* **What is needed**:
Please give the entries again in full and exactly, without any picture.

* **Data excerpts**:

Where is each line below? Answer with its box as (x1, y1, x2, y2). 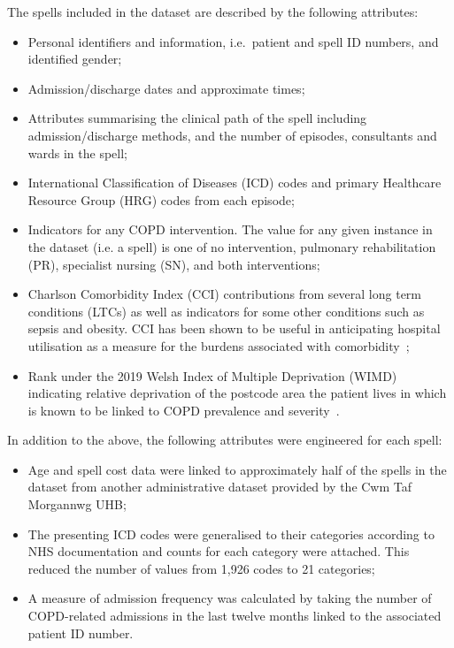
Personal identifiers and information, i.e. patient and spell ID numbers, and (27, 32, 439, 50)
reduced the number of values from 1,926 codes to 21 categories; (27, 559, 375, 577)
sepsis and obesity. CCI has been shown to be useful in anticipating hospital (27, 319, 441, 338)
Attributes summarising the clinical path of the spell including (27, 109, 367, 127)
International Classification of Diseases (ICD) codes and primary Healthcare (27, 173, 442, 192)
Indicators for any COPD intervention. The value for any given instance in (27, 220, 433, 239)
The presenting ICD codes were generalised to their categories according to (27, 524, 435, 543)
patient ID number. (27, 623, 134, 642)
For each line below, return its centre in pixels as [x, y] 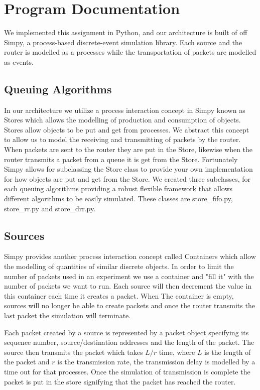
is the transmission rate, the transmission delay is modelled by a [156, 362]
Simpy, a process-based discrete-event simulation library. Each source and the [123, 42]
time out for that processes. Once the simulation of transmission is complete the [127, 371]
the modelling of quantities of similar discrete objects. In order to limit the [119, 266]
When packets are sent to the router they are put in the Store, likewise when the [128, 149]
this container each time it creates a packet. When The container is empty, [119, 295]
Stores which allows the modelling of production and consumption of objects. [122, 120]
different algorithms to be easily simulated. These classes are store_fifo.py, [118, 199]
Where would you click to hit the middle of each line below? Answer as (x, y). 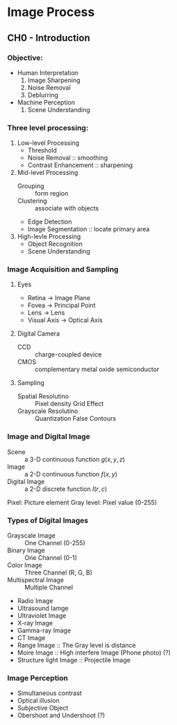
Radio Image (35, 601)
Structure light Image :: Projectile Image (74, 660)
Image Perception (37, 678)
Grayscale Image (31, 536)
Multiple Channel (49, 587)
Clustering (32, 201)
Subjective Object (43, 708)
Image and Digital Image (49, 437)
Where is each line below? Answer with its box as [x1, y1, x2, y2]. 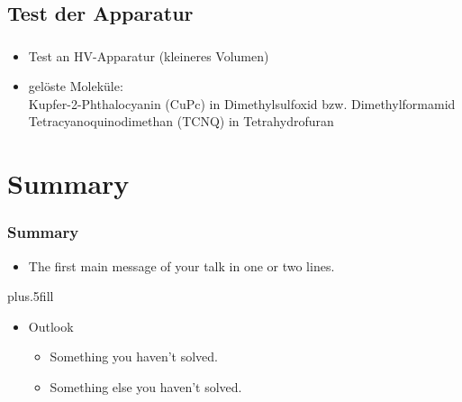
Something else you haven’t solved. [50, 378, 242, 397]
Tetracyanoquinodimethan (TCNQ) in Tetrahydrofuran [28, 112, 334, 131]
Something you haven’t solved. [50, 347, 218, 366]
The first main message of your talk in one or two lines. [28, 256, 335, 275]
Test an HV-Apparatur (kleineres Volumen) [28, 46, 269, 65]
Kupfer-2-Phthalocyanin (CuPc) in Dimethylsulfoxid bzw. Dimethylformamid [28, 94, 456, 113]
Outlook [28, 316, 74, 335]
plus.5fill [7, 287, 54, 306]
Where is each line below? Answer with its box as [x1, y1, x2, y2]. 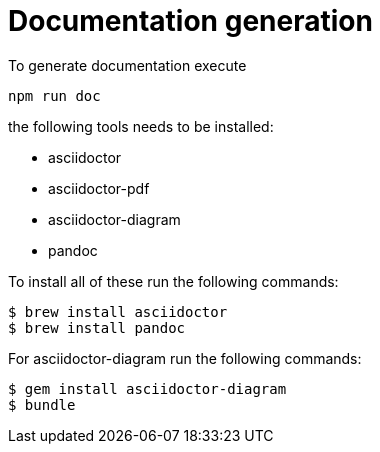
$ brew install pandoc [8, 319, 186, 336]
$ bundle [8, 396, 76, 413]
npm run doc [8, 87, 101, 104]
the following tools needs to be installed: [8, 117, 274, 135]
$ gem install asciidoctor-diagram [8, 380, 287, 397]
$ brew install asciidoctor [8, 303, 228, 320]
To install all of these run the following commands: [8, 272, 339, 290]
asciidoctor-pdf [48, 179, 150, 197]
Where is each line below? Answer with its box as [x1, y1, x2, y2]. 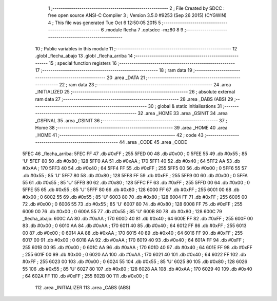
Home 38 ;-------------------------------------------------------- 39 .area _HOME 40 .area [35, 125, 228, 131]
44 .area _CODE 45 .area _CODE [118, 139, 187, 145]
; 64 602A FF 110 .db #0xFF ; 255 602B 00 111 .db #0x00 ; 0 [22, 273, 149, 279]
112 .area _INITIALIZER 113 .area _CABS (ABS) [35, 285, 131, 291]
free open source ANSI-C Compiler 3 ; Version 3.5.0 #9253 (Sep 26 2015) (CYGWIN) [48, 12, 227, 18]
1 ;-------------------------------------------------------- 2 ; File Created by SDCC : [48, 5, 225, 11]
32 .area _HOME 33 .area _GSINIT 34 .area [137, 110, 228, 117]
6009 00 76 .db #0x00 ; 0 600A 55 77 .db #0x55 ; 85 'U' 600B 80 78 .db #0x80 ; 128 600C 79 [22, 208, 223, 214]
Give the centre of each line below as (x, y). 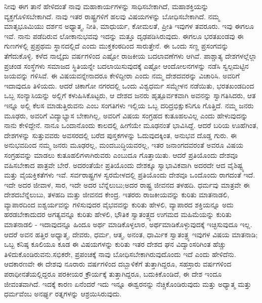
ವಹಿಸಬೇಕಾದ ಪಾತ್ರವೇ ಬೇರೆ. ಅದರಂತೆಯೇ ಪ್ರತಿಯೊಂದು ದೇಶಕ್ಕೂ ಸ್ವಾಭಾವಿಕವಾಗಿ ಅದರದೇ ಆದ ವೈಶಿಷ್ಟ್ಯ (124, 165)
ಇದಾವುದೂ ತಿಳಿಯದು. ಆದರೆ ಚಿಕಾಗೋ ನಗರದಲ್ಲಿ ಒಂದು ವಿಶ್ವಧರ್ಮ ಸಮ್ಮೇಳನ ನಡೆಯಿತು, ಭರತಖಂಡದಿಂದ (129, 85)
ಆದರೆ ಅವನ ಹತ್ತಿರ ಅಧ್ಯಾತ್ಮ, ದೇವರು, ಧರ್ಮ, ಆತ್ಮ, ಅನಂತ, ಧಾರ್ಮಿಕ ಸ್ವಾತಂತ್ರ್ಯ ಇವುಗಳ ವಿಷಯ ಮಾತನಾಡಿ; (131, 234)
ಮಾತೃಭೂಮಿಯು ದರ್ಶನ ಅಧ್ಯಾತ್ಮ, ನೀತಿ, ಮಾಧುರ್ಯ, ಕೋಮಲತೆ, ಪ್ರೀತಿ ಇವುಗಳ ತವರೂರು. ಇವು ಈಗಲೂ (129, 26)
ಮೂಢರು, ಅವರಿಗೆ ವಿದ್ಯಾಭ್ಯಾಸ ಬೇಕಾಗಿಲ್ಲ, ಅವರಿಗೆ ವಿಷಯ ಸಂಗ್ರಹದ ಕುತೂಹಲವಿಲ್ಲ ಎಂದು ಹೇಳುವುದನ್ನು (126, 115)
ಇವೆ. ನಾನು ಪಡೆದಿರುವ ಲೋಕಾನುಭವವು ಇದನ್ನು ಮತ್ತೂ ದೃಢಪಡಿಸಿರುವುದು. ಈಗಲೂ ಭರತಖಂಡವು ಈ (124, 36)
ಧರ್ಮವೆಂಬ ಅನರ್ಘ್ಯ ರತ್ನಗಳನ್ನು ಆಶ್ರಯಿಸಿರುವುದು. (63, 294)
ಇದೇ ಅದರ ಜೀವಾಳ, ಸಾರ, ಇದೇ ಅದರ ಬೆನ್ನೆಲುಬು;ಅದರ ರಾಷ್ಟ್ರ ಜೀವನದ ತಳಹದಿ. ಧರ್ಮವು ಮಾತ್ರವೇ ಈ (127, 184)

* **Finished task**:
Where is each line below? Answer with its box as (x1, y1, x2, y2). 
Personal identifiers and information, i.e. patient and spell ID numbers, and (27, 32, 439, 50)
reduced the number of values from 1,926 codes to 21 categories; (27, 559, 375, 577)
sepsis and obesity. CCI has been shown to be useful in anticipating hospital (27, 319, 441, 338)
Attributes summarising the clinical path of the spell including (27, 109, 367, 127)
International Classification of Diseases (ICD) codes and primary Healthcare (27, 173, 442, 192)
Indicators for any COPD intervention. The value for any given instance in (27, 220, 433, 239)
The presenting ICD codes were generalised to their categories according to (27, 524, 435, 543)
patient ID number. (27, 623, 134, 642)
For each line below, return its centre in pixels as [x, y] 
is the transmission rate, the transmission delay is modelled by a [156, 362]
Simpy, a process-based discrete-event simulation library. Each source and the [123, 42]
time out for that processes. Once the simulation of transmission is complete the [127, 371]
the modelling of quantities of similar discrete objects. In order to limit the [119, 266]
When packets are sent to the router they are put in the Store, likewise when the [128, 149]
this container each time it creates a packet. When The container is empty, [119, 295]
Stores which allows the modelling of production and consumption of objects. [122, 120]
different algorithms to be easily simulated. These classes are store_fifo.py, [118, 199]
Where would you click to hit the middle of each line below? Answer as (x, y). 
Radio Image (35, 601)
Structure light Image :: Projectile Image (74, 660)
Image Perception (37, 678)
Grayscale Image (31, 536)
Multiple Channel (49, 587)
Clustering (32, 201)
Subjective Object (43, 708)
Image and Digital Image (49, 437)
Where is each line below? Answer with its box as [x1, y1, x2, y2]. 
Something else you haven’t solved. [50, 378, 242, 397]
Tetracyanoquinodimethan (TCNQ) in Tetrahydrofuran [28, 112, 334, 131]
Something you haven’t solved. [50, 347, 218, 366]
The first main message of your talk in one or two lines. [28, 256, 335, 275]
Test an HV-Apparatur (kleineres Volumen) [28, 46, 269, 65]
Kupfer-2-Phthalocyanin (CuPc) in Dimethylsulfoxid bzw. Dimethylformamid [28, 94, 456, 113]
Outlook [28, 316, 74, 335]
plus.5fill [7, 287, 54, 306]
Where is each line below? Answer with its box as [x1, y1, x2, y2]. 
$ brew install pandoc [8, 319, 186, 336]
$ bundle [8, 396, 76, 413]
npm run doc [8, 87, 101, 104]
the following tools needs to be installed: [8, 117, 274, 135]
$ gem install asciidoctor-diagram [8, 380, 287, 397]
$ brew install asciidoctor [8, 303, 228, 320]
To install all of these run the following commands: [8, 272, 339, 290]
asciidoctor-pdf [48, 179, 150, 197]
Where is each line below? Answer with its box as [x1, y1, x2, y2]. 
Home 38 ;-------------------------------------------------------- 39 .area _HOME 40 .area [35, 125, 228, 131]
44 .area _CODE 45 .area _CODE [118, 139, 187, 145]
; 64 602A FF 110 .db #0xFF ; 255 602B 00 111 .db #0x00 ; 0 [22, 273, 149, 279]
112 .area _INITIALIZER 113 .area _CABS (ABS) [35, 285, 131, 291]
free open source ANSI-C Compiler 3 ; Version 3.5.0 #9253 (Sep 26 2015) (CYGWIN) [48, 12, 227, 18]
1 ;-------------------------------------------------------- 2 ; File Created by SDCC : [48, 5, 225, 11]
32 .area _HOME 33 .area _GSINIT 34 .area [137, 110, 228, 117]
6009 00 76 .db #0x00 ; 0 600A 55 77 .db #0x55 ; 85 'U' 600B 80 78 .db #0x80 ; 128 600C 79 [22, 208, 223, 214]
Give the centre of each line below as (x, y). 
ವಹಿಸಬೇಕಾದ ಪಾತ್ರವೇ ಬೇರೆ. ಅದರಂತೆಯೇ ಪ್ರತಿಯೊಂದು ದೇಶಕ್ಕೂ ಸ್ವಾಭಾವಿಕವಾಗಿ ಅದರದೇ ಆದ ವೈಶಿಷ್ಟ್ಯ (124, 165)
ಇದಾವುದೂ ತಿಳಿಯದು. ಆದರೆ ಚಿಕಾಗೋ ನಗರದಲ್ಲಿ ಒಂದು ವಿಶ್ವಧರ್ಮ ಸಮ್ಮೇಳನ ನಡೆಯಿತು, ಭರತಖಂಡದಿಂದ (129, 85)
ಆದರೆ ಅವನ ಹತ್ತಿರ ಅಧ್ಯಾತ್ಮ, ದೇವರು, ಧರ್ಮ, ಆತ್ಮ, ಅನಂತ, ಧಾರ್ಮಿಕ ಸ್ವಾತಂತ್ರ್ಯ ಇವುಗಳ ವಿಷಯ ಮಾತನಾಡಿ; (131, 234)
ಮಾತೃಭೂಮಿಯು ದರ್ಶನ ಅಧ್ಯಾತ್ಮ, ನೀತಿ, ಮಾಧುರ್ಯ, ಕೋಮಲತೆ, ಪ್ರೀತಿ ಇವುಗಳ ತವರೂರು. ಇವು ಈಗಲೂ (129, 26)
ಮೂಢರು, ಅವರಿಗೆ ವಿದ್ಯಾಭ್ಯಾಸ ಬೇಕಾಗಿಲ್ಲ, ಅವರಿಗೆ ವಿಷಯ ಸಂಗ್ರಹದ ಕುತೂಹಲವಿಲ್ಲ ಎಂದು ಹೇಳುವುದನ್ನು (126, 115)
ಇವೆ. ನಾನು ಪಡೆದಿರುವ ಲೋಕಾನುಭವವು ಇದನ್ನು ಮತ್ತೂ ದೃಢಪಡಿಸಿರುವುದು. ಈಗಲೂ ಭರತಖಂಡವು ಈ (124, 36)
ಧರ್ಮವೆಂಬ ಅನರ್ಘ್ಯ ರತ್ನಗಳನ್ನು ಆಶ್ರಯಿಸಿರುವುದು. (63, 294)
ಇದೇ ಅದರ ಜೀವಾಳ, ಸಾರ, ಇದೇ ಅದರ ಬೆನ್ನೆಲುಬು;ಅದರ ರಾಷ್ಟ್ರ ಜೀವನದ ತಳಹದಿ. ಧರ್ಮವು ಮಾತ್ರವೇ ಈ (127, 184)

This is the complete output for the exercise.